TheEndHasNoEnd said:


> Jfl at everyone calling this lifefuel
> Look at how short his arms look after
> LL is a pipedream unless u have long arms for ur height, the most u should get is a height equal to wingspan
> Not to mention how disproportionate his torso looks too


----------



## Deleted member 9699 (Jan 8, 2021)

MakinItHappen said:


> This is too true.
> 
> Ive always read faggots on here and lookism.net talk to me about how getting this done will fuck your mobility up for life and all this other shit, even if it's below 4inches and then these similar twats also talk to me about losing your erectile function by widening your cock and shit. It's so fucking typical of these places to have high inhibition pussies who have manufactured excuses in their minds and that then project those dumb belief systems onto you. I feel to PUNCH THEM HAAARD, POW, BANG. You you go you mother fucker. DOn't bring me into your world of wussie.


bro dont get excited
lengthening past 6cm will increase the risk of complications

so many oldcels on limblengtheningforum complain about pain. it's no joke, it's a shit surgery. 

if i could afford it later i will probably get 5cm on tibias, but it's a pretty gnarly surgery bro lol.... your mobility will decrease significantly for every cm you go past 5cm.


----------



## NorwoodStyle (Jan 8, 2021)

LL only with top 2 or 3 surgeons ngl
I personally wouldn't do it with anyone other than Paley, and no more than the 3-4 inches option. 4 is an absolute max and a gamble, especially if you wanna gymcel afterwards and keep 90% mobility.
Other surgeons are cope. Ending up in a wheelchair and that crap talk is also cope if you go along these guidelines.
Now brb I just need 200k shekels.


----------



## gai_saber (Jan 8, 2021)

NorwoodStyle said:


> LL only with top 2 or 3 surgeons ngl
> I personally wouldn't do it with anyone other than Paley, and no more than the 3-4 inches option. 4 is an absolute max and a gamble, especially if you wanna gymcel afterwards and keep 90% mobility.
> Other surgeons are cope. Ending up in a wheelchair and that crap talk is also cope if you go along these guidelines.
> Now brb I just need 200k shekels.


From looking around, Paley is obviously very good, Giotikas in Greece seems good, and Dr.
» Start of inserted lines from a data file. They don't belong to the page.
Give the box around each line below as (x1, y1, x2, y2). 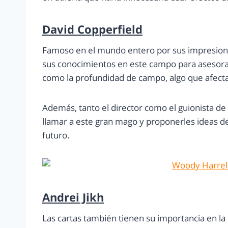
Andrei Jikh (42, 189, 104, 205)
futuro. (42, 129, 70, 141)
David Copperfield (42, 21, 142, 37)
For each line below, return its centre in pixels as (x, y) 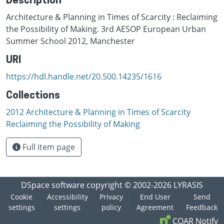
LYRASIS (188, 185)
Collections (33, 96)
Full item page (48, 147)
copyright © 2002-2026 (129, 185)
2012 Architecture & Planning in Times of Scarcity (98, 112)
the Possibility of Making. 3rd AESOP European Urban (106, 29)
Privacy (111, 196)
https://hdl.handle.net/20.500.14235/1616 (84, 76)
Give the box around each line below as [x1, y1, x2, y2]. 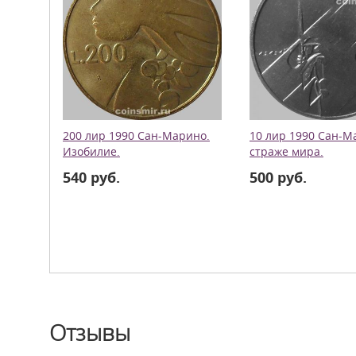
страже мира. [250, 145, 323, 159]
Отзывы [49, 318, 130, 347]
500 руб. [250, 168, 307, 187]
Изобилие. [63, 145, 120, 159]
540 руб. [63, 168, 120, 187]
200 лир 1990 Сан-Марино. [63, 129, 210, 143]
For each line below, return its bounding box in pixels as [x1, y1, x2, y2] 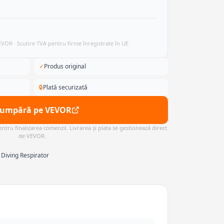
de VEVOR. [18, 132, 46, 139]
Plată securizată [43, 83, 87, 91]
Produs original [44, 62, 86, 70]
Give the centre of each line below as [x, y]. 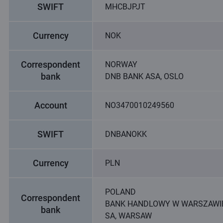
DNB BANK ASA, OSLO [144, 76]
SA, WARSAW [128, 216]
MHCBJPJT [125, 7]
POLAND [120, 192]
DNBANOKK [126, 134]
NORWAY [121, 64]
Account [51, 105]
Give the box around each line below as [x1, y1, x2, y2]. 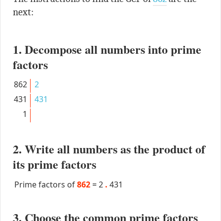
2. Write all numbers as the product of [12, 140, 205, 157]
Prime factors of [14, 179, 77, 190]
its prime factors [12, 155, 96, 173]
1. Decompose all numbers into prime [12, 40, 201, 58]
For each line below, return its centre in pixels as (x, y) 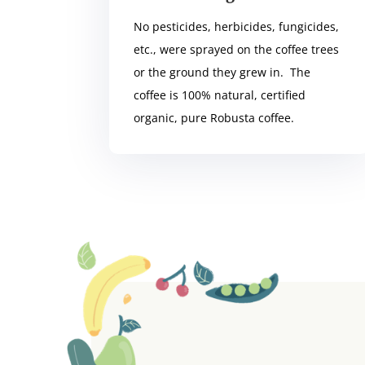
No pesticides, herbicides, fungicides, (237, 26)
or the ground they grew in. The (222, 72)
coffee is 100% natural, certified (220, 95)
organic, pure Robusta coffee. (214, 117)
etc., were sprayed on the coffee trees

Mangal Parihar who trained under Paley. Out of these three, Parihar seems to be the cheapest. There is a sub-forum on the limb-lengthening website that lists tons of doctors: http://www.limblengtheningforum.com/index.php?board=6.0. There is also plenty of other info, more than on this site, about LL on this site -- there are plenty of diaries of people who went through LL there. Though, this site is probably well known here. @MakinItHappen


----------



## Deleted member 9699 (Jan 8, 2021)

NorwoodStyle said:


> LL only with top 2 or 3 surgeons ngl
> I personally wouldn't do it with anyone other than Paley, and no more than the 3-4 inches option. 4 is an absolute max and a gamble, especially if you wanna gymcel afterwards and keep 90% mobility.
> Other surgeons are cope. Ending up in a wheelchair and that crap talk is also cope if you go along these guidelines.
> Now brb I just need 200k shekels.


It's not a difficult surgery to do technically, but a lot of doctors aren't as experienced. I think Dr. Halil Budru in Turkey is a decent choice, as well as Giotikas in Greece. Donghoon Lee is in the upper-end cost-wise, but also he is really great at what he does. I definitely think Dr. Lee should be everyone's #1 choice.


----------



## poloralf (Jan 8, 2021)

TheEndHasNoEnd said:


> That's 2-3inches taken away from your arm length and taken away from your spine
> 2-3 inches is a fuck ton dude, even between people
> Now imagine the visual difference to something much smaller like arms and torso


Cope, from mma stats of fighter you get the most random fucking proportions, some have looong arms others short af torso yet they all look normal


----------



## Pumanator (Jan 8, 2021)

Even if his proportions are off i am sure a non pslers won't notice it. And if he is lucky enough that he didn't have any complications long- and short term its worth. With soles and good shoes he can even get above 185cm.

Still insane that a surgeon lengths someone that much. Too much medical risks. Hope he had proper evaluation to measure his flexibility to lower kong term risk.
For LL the hard tissue (bone) lengthening isn't a problem, but the soft tissue (nerves and muscles) will cause problems.

For anyone that wants additional info about this topic:


----------



## Pillarman (Jan 8, 2021)

his proportions aren't too bad for such a huge increase, always knew this ape index thing was overrated af aesthetically speaking

signaling fighting success chance and survivability sounds deluded af


----------



## Deleted member 10449 (Jan 8, 2021)

*To clear confusion, the maximum possible amount that can be gained safely is 16cm,by 8cm femurs, 4cm tibias, rebreak tibias another 4cm. This is the 3 surgeries option offered by Dr. Dror Paley, the god of limb lengthening and inventor of Stryde. He is the only doctor who actually allows this option with INTERNAL METHOD (the guy in the picture did external monorails on femurs which is the most dangerous option of all) 

All other doctors, the most blackpilled offer 8cm femurs + 6cm tibias. No reputable doctor will lengthen anyone more than this for cosmetic reasons. Lengthening 1CM more than this is entering EXPERIMENTAL FIELDS. This guy will soon suffer the consequences of what he did. *


----------



## Deleted member 10907 (Jan 8, 2021)

MakinItHappen said:


> This is too true.
> 
> Ive always read faggots on here and lookism.net talk to me about how getting this done will fuck your mobility up for life and all this other shit, even if it's below 4inches and then these similar twats also talk to me about losing your erectile function by widening your cock and shit. It's so fucking typical of these places to have high inhibition pussies who have manufactured excuses in their minds and that then project those dumb belief systems onto you. I feel to PUNCH THEM HAAARD, POW, BANG. You you go you mother fucker. DOn't bring me into your world of wussie.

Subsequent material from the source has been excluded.